想明白的李大慶,直接帶著保安隊來到了保衛科所在的小院,找到了趙小東跟戴貴兵,提出要帶走一個人。
“主任,我們科長不在啊,這事兒我說了不算,要不您等我們張科長來了您跟他商量。”
戴貴兵看著裝鴕鳥的趙小東,恨得牙癢癢,奈何自己又打不過趙小東,隻得硬著頭皮說到。
“戴貴兵,你什麼意思?我堂堂軋鋼廠主任,要從保衛科帶走一個人還要跟張忠華請示嗎?你們保衛科不是軋鋼廠的部門嗎?不是歸我管嗎?你們要造反嗎?”

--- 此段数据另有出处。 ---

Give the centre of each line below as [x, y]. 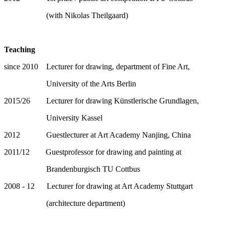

李大慶聽到戴貴兵的話,直接指著戴貴兵的鼻子一頓臭罵!
罵的戴貴兵頭都抬不起來,因為李大慶說的沒錯,保衛科再特殊也是軋鋼廠的一員,李大慶想從保衛科帶走一個人還真不用跟張忠華請示。
“但是……”
“沒有但是,我才是軋鋼廠一把手!”
說著李大慶就要帶人往羈押室闖。
趙小東一看老戴萎了,立刻站了出來,自己要是什麼也不說放任李大慶把人帶走,科長回來肯定得收拾他,態度還是要有的。
“主任,您這樣讓我們很難辦啊,您直接把人帶走,等科長回來我們沒法交代啊!”
趙小東攔在李大慶的麵前說道,委屈巴巴的樣子,讓這個一米八幾的給大個顯得有些十分滑稽。
“交代?你們不需要,他張忠華要是需要交代讓他來找我。”
說著李大慶一把推開趙小東,點帶著跟進了羈押室,把李平安帶走了。
……
……
“科長,事情的經過就是這個樣子的!”
趙小東一口氣把事情的經過說完,然後和戴貴兵一起低著頭等著張忠華的狂風驟雨。
張忠華安靜的坐在椅子上聽完趙小東的講述,沒有說話。
隻是皺著眉頭,左手在木質的辦公桌上敲擊著,不斷的發出短促而沉悶的聲音。
“好你個李大慶!”
張忠華從牙縫裡擠出六個字,顯然是十分的憤怒。
敢偷我的家!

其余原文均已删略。